FDA Issues Third COVID-19 Therapeutic EUA This Month
By Jonathan Springston, Editor, Relias Media
The FDA has issued an emergency use authorization (EUA) for a dual COVID-19 therapeutic (casirivimab and imdevimab), the third such EUA awarded this month.
Clinicians should administer casirivimab and imdevimab together to adult and pediatric patients (age ≥ 12 years and weight at least 40 kg) with positive results of direct SARS-CoV-2 viral testing and mild to moderate COVID-19 symptoms. These eligible patients also would be at high risk (i.e., age ≥ 65 years or those with certain chronic medical conditions) for developing severe COVID-19 symptoms.
Following a familiar pattern, the agency based this latest authorization on data from a recent study — in this case, a randomized, placebo-controlled, double-blind, clinical trial that included 799 nonhospitalized adults with mild to moderate COVID-19 symptoms. Of these patients, 266 received a single intravenous infusion of 2,400 mg casirivimab and imdevimab (1,200 mg of each), 267 received 8,000 mg casirivimab and imdevimab (4,000 mg of each), and 266 received a placebo within three days of testing positive for SARS-CoV-2.
Surprisingly, it was a secondary endpoint that attracted the agency’s attention: a decline in hospitalization and emergency department visits within 28 days of treatment. For patients at high risk for disease progression, hospitalizations and emergency department visits occurred in 3% of casirivimab and imdevimab-treated patients, on average, vs. 9% of placebo patients.

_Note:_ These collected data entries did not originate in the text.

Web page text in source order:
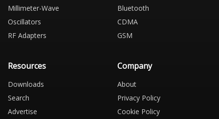
Millimeter-Wave
Oscillators
RF Adapters
Bluetooth
CDMA
GSM
Resources
Downloads
Search
Advertise
Company
About
Privacy Policy
Cookie Policy

With this latest approval, the FDA has now issued an EUA for eight different COVID-19 therapeutics since the pandemic began in March. Sometimes, drugs may graduate from an EUA to a more formal FDA approval. For example, the agency issued an EUA for remdesivir in May. Clinicians could use the drug in young patients hospitalized with COVID-19. In late October, the FDA issued an approval for remdesivir (trade name Veklury) to treat COVID-19 that requires hospitalization in patients 12 years of age and older. Be sure to read the November 30 issue of Internal Medicine Alert to learn more about Veklury.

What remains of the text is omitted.